5. Will I need physical therapy after endoscopic spinal fusion surgery?
I highly recommend physical therapy to all of my patients. It is an important part of a quick and easy recovery and return to full function and range of motion. While it varies from patient to patient, most patients who undergo endoscopic lumbar fusion will start physical therapy four to six weeks after the surgery.

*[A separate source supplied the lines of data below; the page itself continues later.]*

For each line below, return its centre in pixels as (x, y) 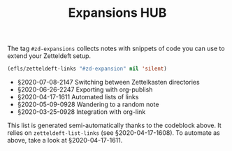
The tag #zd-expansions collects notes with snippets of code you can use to (116, 49)
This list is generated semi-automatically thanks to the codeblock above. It (114, 125)
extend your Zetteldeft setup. (49, 56)
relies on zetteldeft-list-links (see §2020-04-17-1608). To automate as (114, 133)
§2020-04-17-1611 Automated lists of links (78, 97)
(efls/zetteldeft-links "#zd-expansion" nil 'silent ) (87, 69)
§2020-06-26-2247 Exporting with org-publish (85, 89)
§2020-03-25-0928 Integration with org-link (81, 112)
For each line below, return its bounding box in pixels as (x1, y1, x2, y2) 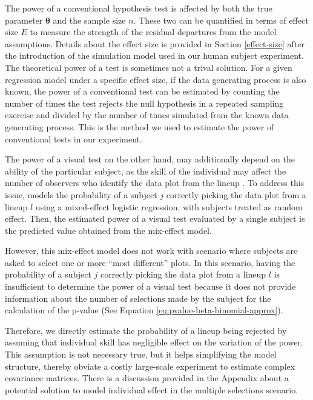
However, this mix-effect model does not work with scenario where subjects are (5, 244, 298, 257)
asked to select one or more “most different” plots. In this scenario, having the (5, 256, 295, 268)
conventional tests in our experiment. (5, 132, 142, 145)
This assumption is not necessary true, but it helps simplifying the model (5, 348, 277, 361)
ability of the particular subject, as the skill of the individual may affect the (5, 164, 286, 177)
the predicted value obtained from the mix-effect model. (5, 224, 212, 236)
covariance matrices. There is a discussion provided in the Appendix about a (5, 372, 289, 384)
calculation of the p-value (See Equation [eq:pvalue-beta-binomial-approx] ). (5, 304, 283, 316)
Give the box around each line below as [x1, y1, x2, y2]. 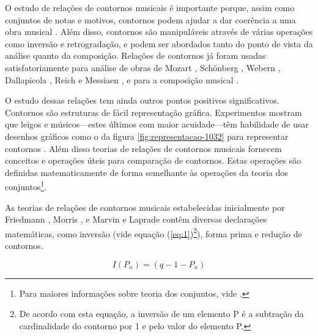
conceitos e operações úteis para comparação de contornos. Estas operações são [5, 154, 301, 167]
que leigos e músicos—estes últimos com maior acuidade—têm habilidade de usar [5, 118, 309, 131]
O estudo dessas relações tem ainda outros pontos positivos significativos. [5, 94, 279, 107]
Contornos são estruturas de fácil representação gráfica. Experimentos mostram [5, 105, 302, 118]
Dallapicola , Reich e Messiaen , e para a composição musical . [5, 73, 239, 86]
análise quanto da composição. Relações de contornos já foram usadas [5, 49, 266, 62]
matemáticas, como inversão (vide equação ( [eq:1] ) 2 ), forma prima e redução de [5, 225, 302, 240]
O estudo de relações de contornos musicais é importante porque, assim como [5, 1, 295, 13]
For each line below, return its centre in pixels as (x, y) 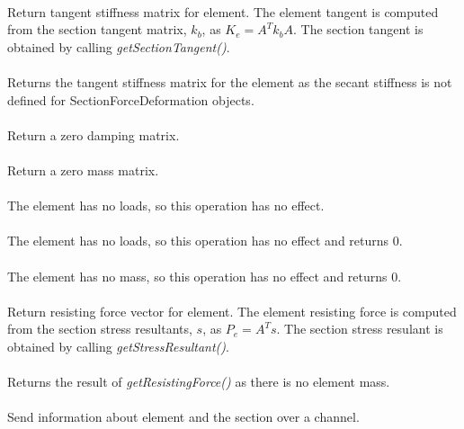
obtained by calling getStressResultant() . (118, 346)
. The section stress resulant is (360, 329)
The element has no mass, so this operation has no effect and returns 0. (205, 276)
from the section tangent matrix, (97, 29)
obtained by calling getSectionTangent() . (119, 46)
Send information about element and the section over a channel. (183, 417)
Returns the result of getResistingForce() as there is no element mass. (199, 382)
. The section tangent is (358, 29)
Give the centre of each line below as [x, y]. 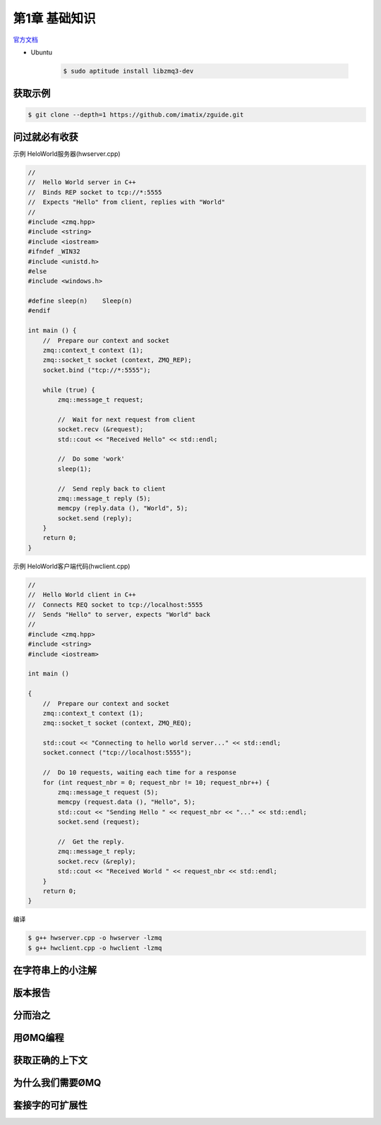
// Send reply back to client [111, 488]
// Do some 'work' [91, 459]
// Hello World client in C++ [82, 595]
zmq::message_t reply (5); [104, 498]
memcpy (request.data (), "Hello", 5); [126, 802]
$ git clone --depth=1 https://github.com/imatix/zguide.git [136, 114]
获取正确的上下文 [50, 1060]
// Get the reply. [91, 841]
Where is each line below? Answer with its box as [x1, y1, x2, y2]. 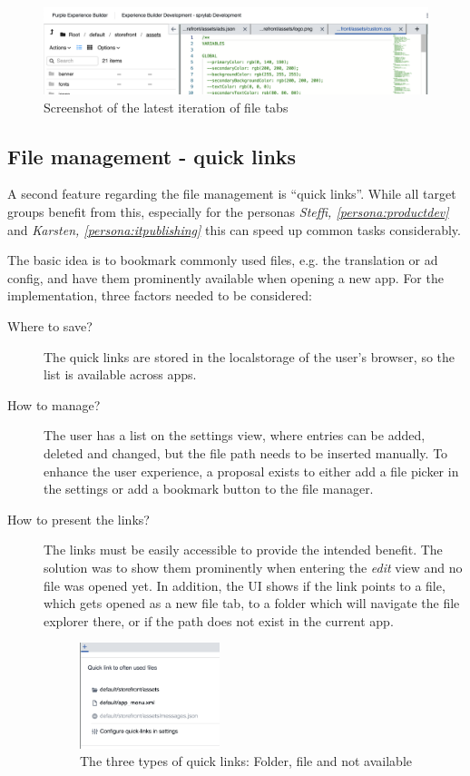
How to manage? [7, 395, 101, 414]
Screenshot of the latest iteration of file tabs [44, 97, 289, 116]
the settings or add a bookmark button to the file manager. [44, 479, 374, 498]
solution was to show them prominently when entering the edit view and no [44, 557, 463, 576]
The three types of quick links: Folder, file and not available [80, 751, 413, 771]
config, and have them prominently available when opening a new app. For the [7, 268, 444, 287]
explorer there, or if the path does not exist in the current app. [44, 611, 394, 630]
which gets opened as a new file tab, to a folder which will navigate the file [44, 594, 460, 613]
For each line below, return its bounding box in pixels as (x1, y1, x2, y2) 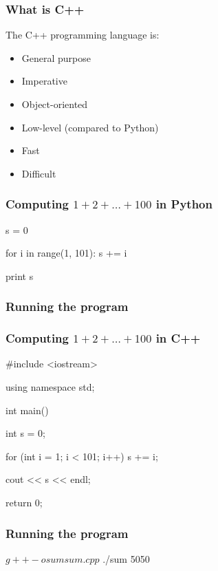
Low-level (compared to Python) (21, 120, 159, 134)
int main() (6, 402, 49, 417)
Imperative (21, 74, 67, 88)
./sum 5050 (102, 551, 150, 565)
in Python (155, 195, 212, 213)
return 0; (6, 495, 43, 509)
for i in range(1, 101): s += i (6, 246, 127, 260)
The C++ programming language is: (6, 28, 160, 42)

What is Endoscopic Spinal Fusion?

If the spine is unstable and puts extensive stress on the facet joints, or if there is significant pain originating from the disc or other structures, the spine may still need to be fused. Fortunately, minimally invasive fusion techniques have been developed, which allow for less pain and quicker healing times for the patient, this is known as endoscopic fusion of the spine. Endoscopic fusion treats degenerative spinal disease and instability that cause back and leg pain. In most cases an endoscopic discectomy is necessary. The damaged disc is removed through the endoscope, and spinal endplates are prepared for fusion under direct visualization. Endoscopic fusion is performed under general anesthetic to facilitate the insertion of spinal instrumentation. Patients are usually discharged on the same day as the surgery, and have much less pain and a quicker recovery than those who undergo traditional spinal fusion surgery. Patients can usually begin physical therapy within a month after fusion surgery.